Exercise directions: Once the pictures have been excluded, set down each remaining entry word for word.

Exercise data:
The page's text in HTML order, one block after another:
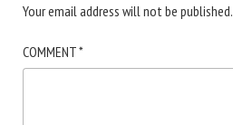
Your email address will not be published.
COMMENT*
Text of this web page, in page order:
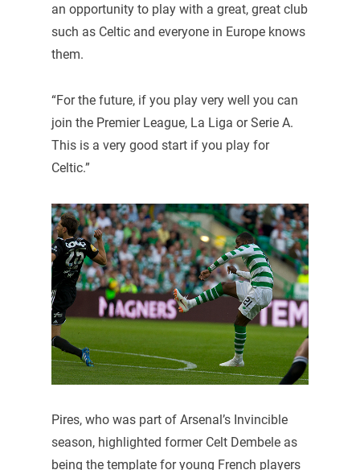
an opportunity to play with a great, great club
such as Celtic and everyone in Europe knows
them.
“For the future, if you play very well you can
join the Premier League, La Liga or Serie A.
This is a very good start if you play for
Celtic.”
Pires, who was part of Arsenal’s Invincible
season, highlighted former Celt Dembele as
being the template for young French players
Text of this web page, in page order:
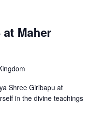
Maher
Shree Giribapu at
in the divine teachings
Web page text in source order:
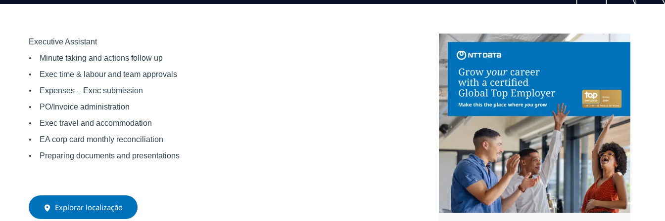
Executive Assistant
• Minute taking and actions follow up
• Exec time & labour and team approvals
• Expenses – Exec submission
• PO/Invoice administration
• Exec travel and accommodation
• EA corp card monthly reconciliation
• Preparing documents and presentations
Explorar localização
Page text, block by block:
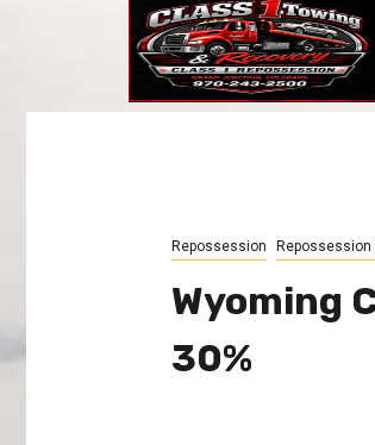
Repossession Repossession
Wyoming
30%
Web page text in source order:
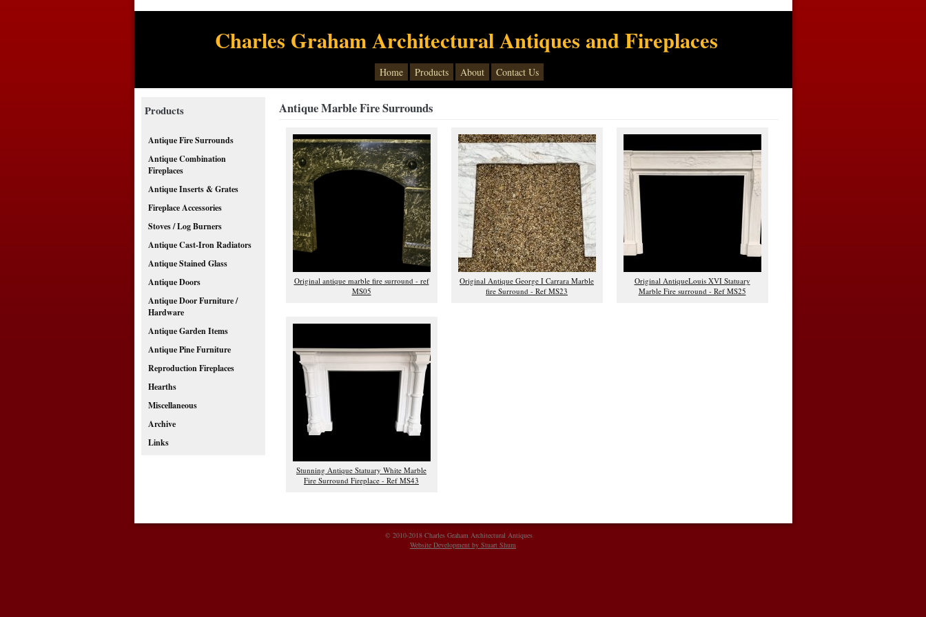
Charles Graham Architectural Antiques and Fireplaces
Home Products About Contact Us
Products
Antique Fire Surrounds
Antique Combination
Fireplaces
Antique Inserts & Grates
Fireplace Accessories
Stoves / Log Burners
Antique Cast-Iron Radiators
Antique Stained Glass
Antique Doors
Antique Door Furniture /
Hardware
Antique Garden Items
Antique Pine Furniture
Reproduction Fireplaces
Hearths
Miscellaneous
Archive
Links
Antique Marble Fire Surrounds
Original antique marble fire surround - ref
MS05
Original Antique George I Carrara Marble
fire Surround - Ref MS23
Original AntiqueLouis XVI Statuary
Marble Fire surround - Ref MS25
Stunning Antique Statuary White Marble
Fire Surround Fireplace - Ref MS43
© 2010-2018 Charles Graham Architectural Antiques
Website Development by Stuart Shum
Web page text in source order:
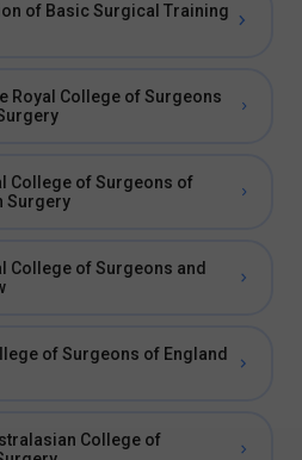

Solution for this problem:
The page's text in HTML order, one block after another:
Your email address will not be published.
COMMENT*
Text of this web page, in page order:
an opportunity to play with a great, great club
such as Celtic and everyone in Europe knows
them.
“For the future, if you play very well you can
join the Premier League, La Liga or Serie A.
This is a very good start if you play for
Celtic.”
Pires, who was part of Arsenal’s Invincible
season, highlighted former Celt Dembele as
being the template for young French players
Text of this web page, in page order:
Maher
Shree Giribapu at
in the divine teachings
Web page text in source order:
Executive Assistant
• Minute taking and actions follow up
• Exec time & labour and team approvals
• Expenses – Exec submission
• PO/Invoice administration
• Exec travel and accommodation
• EA corp card monthly reconciliation
• Preparing documents and presentations
Explorar localização
Page text, block by block:
Repossession Repossession
Wyoming
30%
Web page text in source order:
Charles Graham Architectural Antiques and Fireplaces
Home Products About Contact Us
Products
Antique Fire Surrounds
Antique Combination
Fireplaces
Antique Inserts & Grates
Fireplace Accessories
Stoves / Log Burners
Antique Cast-Iron Radiators
Antique Stained Glass
Antique Doors
Antique Door Furniture /
Hardware
Antique Garden Items
Antique Pine Furniture
Reproduction Fireplaces
Hearths
Miscellaneous
Archive
Links
Antique Marble Fire Surrounds
Original antique marble fire surround - ref
MS05
Original Antique George I Carrara Marble
fire Surround - Ref MS23
Original AntiqueLouis XVI Statuary
Marble Fire surround - Ref MS25
Stunning Antique Statuary White Marble
Fire Surround Fireplace - Ref MS43
© 2010-2018 Charles Graham Architectural Antiques
Website Development by Stuart Shum
Web page text in source order:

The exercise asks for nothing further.